ASXL1 mutations are common and associated with disease progression in acute myeloid leukemia (AML) [17] and similarly in CML, where ASXL1 mutations might be associated with poor prognosis and acute transformation [5]. Variation in prognosis and survival associated with ASXL1 mutations is seen across studies [18]. ASXL1 mutations are commonly associated with clonal hematopoiesis in healthy individuals [9, 10, 11], indicating that ASXL1 mutation may be a pre-leukemic event in hematopoiesis. Accumulating evidence points to a role for ASXL1 mutations in leukemogenesis during early hematopoietic events in many hematological malignancies, as described in AML [18] and CML [19, 20]. In the latter case, mutations in ASXL1 occur early in CML stem cells, prior to bcr-abl translocation stage [19], as these cells clonally evolve [20]. This is considered an intrinsic event, rather than a bcr-abl fusion, which occurs after myeloid lineage differentiation [20].
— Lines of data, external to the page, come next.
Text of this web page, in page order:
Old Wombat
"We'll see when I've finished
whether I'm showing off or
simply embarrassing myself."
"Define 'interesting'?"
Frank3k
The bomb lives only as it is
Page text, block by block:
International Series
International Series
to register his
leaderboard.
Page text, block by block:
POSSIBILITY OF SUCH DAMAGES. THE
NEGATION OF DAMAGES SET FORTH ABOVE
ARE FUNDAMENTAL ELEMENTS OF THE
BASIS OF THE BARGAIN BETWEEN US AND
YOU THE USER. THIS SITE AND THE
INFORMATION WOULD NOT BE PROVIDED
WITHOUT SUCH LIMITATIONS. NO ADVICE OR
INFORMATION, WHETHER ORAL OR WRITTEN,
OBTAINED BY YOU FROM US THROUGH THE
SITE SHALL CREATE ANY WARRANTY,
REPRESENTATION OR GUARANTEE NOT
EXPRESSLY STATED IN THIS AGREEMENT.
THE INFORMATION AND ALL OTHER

In the two-hit model of AML development, class I mutation confers a proliferative or survival advantage, and class II mutations result in impaired myeloid differentiation as a secondary event [21]. Class II mutations in ASXL1 lead to its loss of function, impairing granulomonocytic differentiation in early human hematopoietic progenitors and contributing to leukemogenesis. Indeed, silencing of ASXL1 impairs the granulomonocytic lineage potential of human CD34+ progenitor cells by altering its gene expression profile, but not proliferation and apoptosis [11, 14]. Alternatively, ASXL1 mutations might enhance other leukemogenesis pathways via other mechanisms, including epigenetic regulation.
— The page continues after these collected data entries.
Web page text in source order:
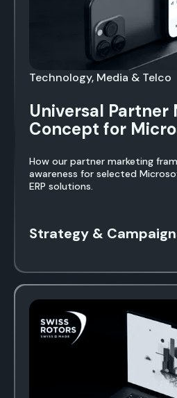
Technology, Media & Telco
Universal Partner
Concept for
How our partner marketing
awareness for selected
ERP solutions.
Strategy &
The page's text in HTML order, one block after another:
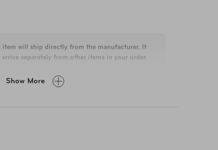
item will ship directly from the manufacturer. It
arrive separately from other items in your order.
H x 16.5 in W x 6 in D
Show More
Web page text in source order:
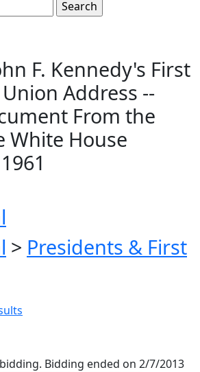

ASXL1 plays a key role in epigenetic regulation of gene expression through methylation of histone H3K27, and disruption of ASXL1 drives myeloid malignancies [22]. Also, ASXL1 mutations may affect epigenetic regulation by inhibiting ubiquitination of lysine 119 at histone H2A (H2AK119). This may contribute to leukemogenesis though this remains to be proven [23]. Thus, even though a molecular mechanism for TKI resistance in ASXL1 mutation in CML has remained obscure, epigenetic modulation is a plausible mode of CML disease progression.

ASXL1 mutations occur early in CML stem cells, prior to bcr-abl translocation stage, and therefore, there might not be a high risk of treatment failure following TKI therapy [20]. The patient received hematopoietic stem cell transplantation and went into remission. This optimal response could have been prolonged without TKI maintenance therapy. Taken together, ASXL1 mutation might follow the HSCT trait as observed in this CML-CP case, which does not progress for years.

Conclusions

Whole exome sequence facilitated a clinical decision in this patient who went into remission. Though the clinical impact of ASXL1 for CML is still under investigation, mutated ASXL1 possibly explain the TKI resistance mechanism. This case illustrated the necessity of HSCT in ASXL1 mutation-associated TKI-resistant CML-CP. In future, a discussion of CML with mutated ASXL1 will facilitate treatment options.

Statement of Ethics

The Institutional Review Board approved the case report and submission of medical literature. We obtained written informed consent from the patient for participation in this study. We obtained consent to publish from the participants.

Disclosure Statement

The authors declare no competing interests. The authors declare no potential conflicts of interest.

Funding Sources

Internal funding support is disclosed. This work was supported by internal funding, JSPS KAKENHI Grant Numbers JP16K19315, JP15K09570, and JP19K17927.

Author Contributions

O.I. and T.I. wrote the manuscript and made substantial contributions to concept and design; M.U., Y.N., K.K., and H.K. suggested important intellectual content and took part in the critical discussion; S.O. and N.K. managed the study and reviewed the manuscript; all authors read and approved the final version of the manuscript.

Availability of Data and Material

There are no other data analyzed in this study.